Navdeep Pallapolu (born 26 January 1986) is an Indian actor and television personality who predominantly appears in Telugu films. He made his film debut in 2004 with the patriotic sports drama Jai. His notable works include Arinthum Ariyamalum (2005), Gowtam SSC (2005), Chandamama (2007), Arya 2 (2009), Ice Cream (2014), and Dhandoraa (2025).

Navdeep is prominent in the television industry, finishing as a finalist in the first season of reality TV show Bigg Boss. He hosted the game shows Super and Tollywood Squares and was a judge on the comedy show Adhirindi.

==Career==
===Films===
Navdeep's first film appearance was in the 2004 Telugu romantic film, Jai, in which he played an Indian boxer fighting Laskar-E-Taiba terrorists. The movie was a success. In the 2005 Tamil film Arinthum Ariyamalum, he portrayed a hero who is the son of the don, Prakash Raj, who was estranged from his father.

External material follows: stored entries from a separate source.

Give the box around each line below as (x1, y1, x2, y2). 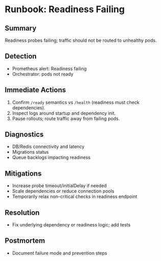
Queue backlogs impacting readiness (12, 154, 91, 161)
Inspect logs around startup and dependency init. (12, 110, 116, 116)
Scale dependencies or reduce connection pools (12, 188, 115, 194)
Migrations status (12, 149, 49, 155)
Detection (5, 52, 37, 61)
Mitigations (5, 169, 42, 178)
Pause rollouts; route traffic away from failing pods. (12, 115, 120, 122)
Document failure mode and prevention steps (12, 250, 108, 256)
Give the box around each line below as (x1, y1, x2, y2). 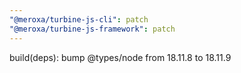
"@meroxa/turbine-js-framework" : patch (9, 24, 176, 34)
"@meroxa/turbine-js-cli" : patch (9, 14, 149, 25)
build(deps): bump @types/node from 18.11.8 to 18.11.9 (9, 51, 232, 63)
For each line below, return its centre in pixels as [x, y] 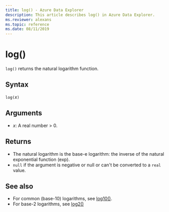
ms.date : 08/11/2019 [27, 29]
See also [19, 186]
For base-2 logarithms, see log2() [48, 204]
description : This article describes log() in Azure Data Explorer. [80, 15]
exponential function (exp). [41, 159]
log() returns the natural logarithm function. [52, 69]
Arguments [24, 113]
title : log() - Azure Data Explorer [44, 10]
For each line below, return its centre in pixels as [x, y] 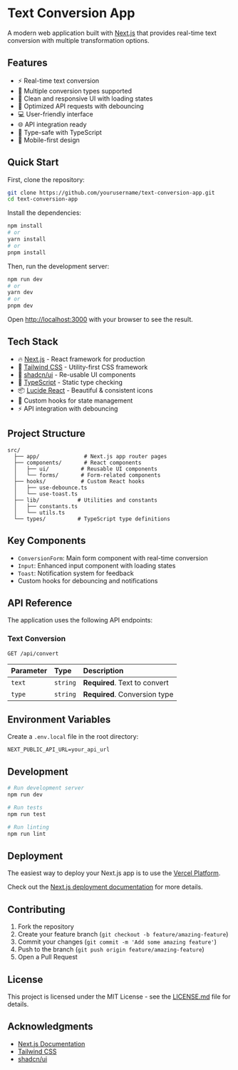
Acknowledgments [51, 1027]
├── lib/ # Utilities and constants [86, 500]
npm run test [27, 814]
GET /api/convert [33, 653]
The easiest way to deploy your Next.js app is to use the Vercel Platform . [114, 873]
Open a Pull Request [48, 957]
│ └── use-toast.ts [46, 494]
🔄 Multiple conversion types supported [75, 91]
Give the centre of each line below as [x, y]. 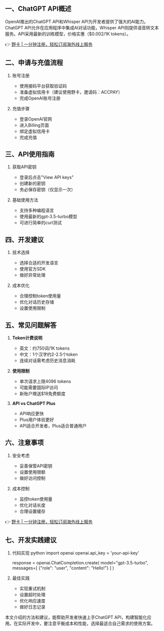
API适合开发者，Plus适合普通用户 [53, 426]
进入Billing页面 [34, 125]
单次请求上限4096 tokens [45, 381]
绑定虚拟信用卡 [35, 131]
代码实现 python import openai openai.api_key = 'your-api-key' [76, 553]
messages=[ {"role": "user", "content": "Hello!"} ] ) [63, 568]
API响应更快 [32, 414]
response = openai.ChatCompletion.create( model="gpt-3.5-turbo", [80, 562]
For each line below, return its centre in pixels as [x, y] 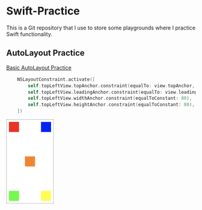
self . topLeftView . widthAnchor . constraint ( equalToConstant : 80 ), [110, 98]
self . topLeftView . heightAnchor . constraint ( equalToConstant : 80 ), [112, 105]
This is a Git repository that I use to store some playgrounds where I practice [101, 28]
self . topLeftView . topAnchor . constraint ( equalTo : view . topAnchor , [112, 85]
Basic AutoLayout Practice [39, 67]
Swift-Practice [43, 11]
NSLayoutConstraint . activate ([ [56, 79]
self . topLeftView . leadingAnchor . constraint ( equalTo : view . [103, 92]
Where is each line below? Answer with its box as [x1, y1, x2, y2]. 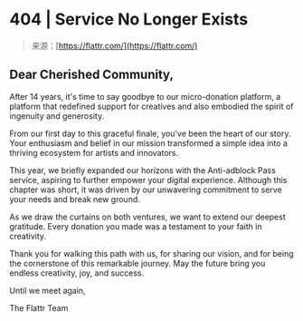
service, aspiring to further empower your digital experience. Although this [9, 174, 288, 185]
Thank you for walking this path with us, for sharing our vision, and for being [9, 248, 294, 258]
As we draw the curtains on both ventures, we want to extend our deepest [9, 211, 287, 222]
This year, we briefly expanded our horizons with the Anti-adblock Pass [9, 164, 276, 176]
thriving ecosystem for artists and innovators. [9, 147, 179, 158]
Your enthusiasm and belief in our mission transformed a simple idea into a [9, 137, 288, 149]
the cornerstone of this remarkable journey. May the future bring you [9, 258, 266, 268]
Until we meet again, [9, 285, 86, 296]
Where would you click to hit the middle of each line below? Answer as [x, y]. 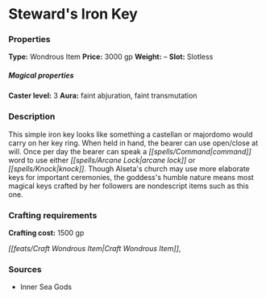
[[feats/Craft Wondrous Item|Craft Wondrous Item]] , [95, 249]
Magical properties [41, 76]
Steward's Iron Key [73, 14]
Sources [25, 269]
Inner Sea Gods [46, 287]
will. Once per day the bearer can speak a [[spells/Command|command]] [130, 151]
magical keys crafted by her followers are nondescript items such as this [129, 186]
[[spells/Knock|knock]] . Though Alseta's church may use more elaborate [129, 168]
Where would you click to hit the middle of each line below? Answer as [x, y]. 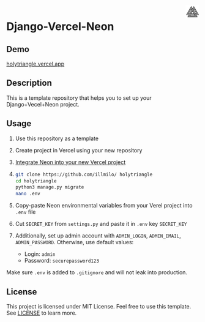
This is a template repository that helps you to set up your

His following films were Largely overlooked and unsuccessful at the box office.

His biggest break was the 2007 film Chandamama, where he starred along with Kajal Aggarwal, in which his performance as a flirty and naughty youth won praise. The film was one of the biggest blockbusters of 2007, and Navdeep and Kajal won accolades. He later essayed a lead role in Arya 2 opposite Kajal once again and Allu Arjun, and he received praise for his character with grey shades. Despite it being a multi starrer with Allu Arjun, Navdeep made his presence felt in this box office hit.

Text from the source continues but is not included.